Net income for the quarter was $98 million, compared to $158 million in the second quarter of 2010.
Business Segments[3]
Cardiac Rhythm Management
The Company develops, manufactures and markets a variety of implantable devices that monitor the heart and deliver electricity to treat cardiac abnormalities, including implantable cardiac defibrillator (ICD) systems used to detect and treat abnormally fast heart rhythms (tachycardia) that could result in sudden cardiac death, including implantable cardiac resynchronization therapy defibrillator (CRT-D) systems used to treat heart failure, and implantable pacemaker systems used to manage slow or irregular heart rhythms (bradycardia), including implantable cardiac resynchronization therapy pacemaker (CRT-P) systems used to treat heart failure. A component of many of its implantable device systems is its remote LATITUDE Patient Management System, which enables physicians to monitor device performance remotely, while patients are in their homes, allowing for more frequent monitoring in order to guide treatment decisions.
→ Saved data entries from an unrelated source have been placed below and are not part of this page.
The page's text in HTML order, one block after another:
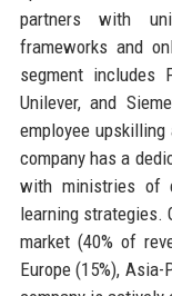
partners with
frameworks and
segment includes
Unilever, and
employee
company has a
with ministries of
learning strategies.
market (40% of
Europe (15%),

During 2009, the Company launched its LATITUDE Patient Management System in its Europe/Middle East/Africa (EMEA) region and certain Inter-Continental countries.
Electrophysiology
Within the Company’s Electrophysiology business, Boston Scientific offers medical devices for the diagnosis and treatment of cardiac arrhythmias. Included in its product offerings are RF generators, intracardiac ultrasound and steerable ablation catheters and diagnostic catheters. Its brands include the Blazer cardiac ablation catheter, the Chilli II cooled ablation catheter and the MAESTRO 3000 Cardiac Ablation System.
Interventional Cardiology
Coronary stents are tiny, mesh tubes used in the treatment of coronary artery disease, which are implanted in patients to prop open arteries and facilitate blood flow to and from the heart. The Company markets the PROMUS everolimus-eluting stent system, which is supplied by Abbott Laboratories, as well as its internally-manufactured everolimus-eluting stent system, the PROMUS Element stent system, which it launched in its EMEA region and certain Inter-Continental countries in 2009. The Company markets a range of products used to treat patients with atherosclerosis. The majority of its products in this market are used in percutaneous transluminal coronary angioplasty (PTCA) procedures and include bare-metal and drug-eluting stent systems; PTCA balloon catheters, such as the Maverick balloon catheter; the Cutting Balloon microsurgical dilatation device; rotational atherectomy systems; guide wires; guide catheters, and diagnostic catheters. The Company markets a range of intraluminal catheter-directed ultrasound imaging catheters and systems for use in coronary arteries and heart chambers, as well as certain peripheral vessels. The iLab Ultrasound Imaging System is available in the United States, Japan and other international markets. This system enhances the diagnosis and treatment of blocked vessels and heart disorders.
Peripheral Interventions
The Company sells various products designed to treat patients with peripheral disease (disease which appears in blood vessels other than in the heart and in the biliary tree), including a line of medical devices used in percutaneous transluminal angioplasty and peripheral vascular stenting. Its peripheral product offerings include vascular access products, balloon catheters, stents and peripheral vascular catheters, wires and accessories, as well as products used for peripheral embolization procedures. It also sells products designed to treat patients with non-vascular disease (disease which appears outside the blood system). The Company’s non-vascular suite of products includes biliary stents, drainage catheters and micro-puncture sets designed to treat, diagnose and ease various forms of benign and malignant tumors.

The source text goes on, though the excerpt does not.